(raw data) Overcoming anti-PEG antibody mediated accelerated blood clearance of PEGylated liposomes by pre-infusion with high molecular weight free PEG

Published: 5 March 2019| Version 1 | DOI: 10.17632/37mxbmdjx9.1
Morgan McSweeney


Antibodies that specifically bind polyethylene glycol (PEG), i.e. anti-PEG antibodies (APA), are associated with reduced efficacy and increased risk of serious adverse events for several PEGylated therapeutics. Here, we explored the concept of using free PEG molecules to saturate circulating APA. Surprisingly, we found that 40 kDa free PEG effectively restored the prolonged circulation of PEGylated liposomes in the presence of high titers of pre-existing APA for at least 48 hours in mice. In contrast, lower molecular weight free PEG (≤10 kDa) failed to restore circulation beyond a few hours. These in vivo results were consistent with estimates from a minimal physiologically based pharmacokinetic model.

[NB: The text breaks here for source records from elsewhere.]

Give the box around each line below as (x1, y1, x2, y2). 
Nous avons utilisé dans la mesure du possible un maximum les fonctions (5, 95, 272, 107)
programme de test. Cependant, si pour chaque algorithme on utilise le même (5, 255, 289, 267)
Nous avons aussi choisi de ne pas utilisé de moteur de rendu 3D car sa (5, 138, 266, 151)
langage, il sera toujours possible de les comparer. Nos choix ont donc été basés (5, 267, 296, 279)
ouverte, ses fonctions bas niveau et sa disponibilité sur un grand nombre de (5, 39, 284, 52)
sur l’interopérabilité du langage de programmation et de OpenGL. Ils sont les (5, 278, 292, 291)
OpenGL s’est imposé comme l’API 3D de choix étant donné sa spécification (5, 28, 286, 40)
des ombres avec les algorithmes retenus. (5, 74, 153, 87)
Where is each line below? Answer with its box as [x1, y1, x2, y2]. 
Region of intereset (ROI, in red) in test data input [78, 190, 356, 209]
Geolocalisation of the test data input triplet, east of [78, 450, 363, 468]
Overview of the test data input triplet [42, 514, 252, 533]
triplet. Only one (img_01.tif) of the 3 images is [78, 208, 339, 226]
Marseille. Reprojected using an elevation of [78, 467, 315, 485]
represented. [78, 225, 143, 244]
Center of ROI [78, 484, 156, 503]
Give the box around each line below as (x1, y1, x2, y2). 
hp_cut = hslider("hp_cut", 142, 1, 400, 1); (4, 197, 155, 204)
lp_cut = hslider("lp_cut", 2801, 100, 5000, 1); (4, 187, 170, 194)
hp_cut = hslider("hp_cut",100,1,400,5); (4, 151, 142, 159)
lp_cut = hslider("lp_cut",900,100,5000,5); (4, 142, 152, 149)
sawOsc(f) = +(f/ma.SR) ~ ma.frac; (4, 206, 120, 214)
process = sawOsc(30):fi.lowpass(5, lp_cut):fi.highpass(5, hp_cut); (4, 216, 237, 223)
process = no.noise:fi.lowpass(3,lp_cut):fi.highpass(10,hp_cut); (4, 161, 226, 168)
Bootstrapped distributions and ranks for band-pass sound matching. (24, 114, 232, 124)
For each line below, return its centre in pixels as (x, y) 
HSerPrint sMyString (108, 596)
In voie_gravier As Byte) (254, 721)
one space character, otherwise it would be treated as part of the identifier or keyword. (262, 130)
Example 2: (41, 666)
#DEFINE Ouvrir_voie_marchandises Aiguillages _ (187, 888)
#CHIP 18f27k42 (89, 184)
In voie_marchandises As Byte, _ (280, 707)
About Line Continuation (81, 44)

Our results support further investigation of high molecular weight free PEG as a potential method to control and overcome high titers of APA, restoring the prolonged circulation of PEGylated liposomes and possibly other PEGylated therapeutics. The dataset uploaded here gives individual mouse-level concentrations of PEGylated liposome doxorubicin (PLD) in blood and organs of elimination. We tested the PK of PLD in naive mice and mice with low (3 ug dose) or high (30 ug dose) APA. We also tested whether administering various sizes of free PEG (10/20/40 kDa) could restore the long-lasting PK of PLD even in mice that received a high dose of APA. The first tab has descriptions of the study conditions tested in each phase (e.g. what size/dose of free PEG was administered to animals in that experiment)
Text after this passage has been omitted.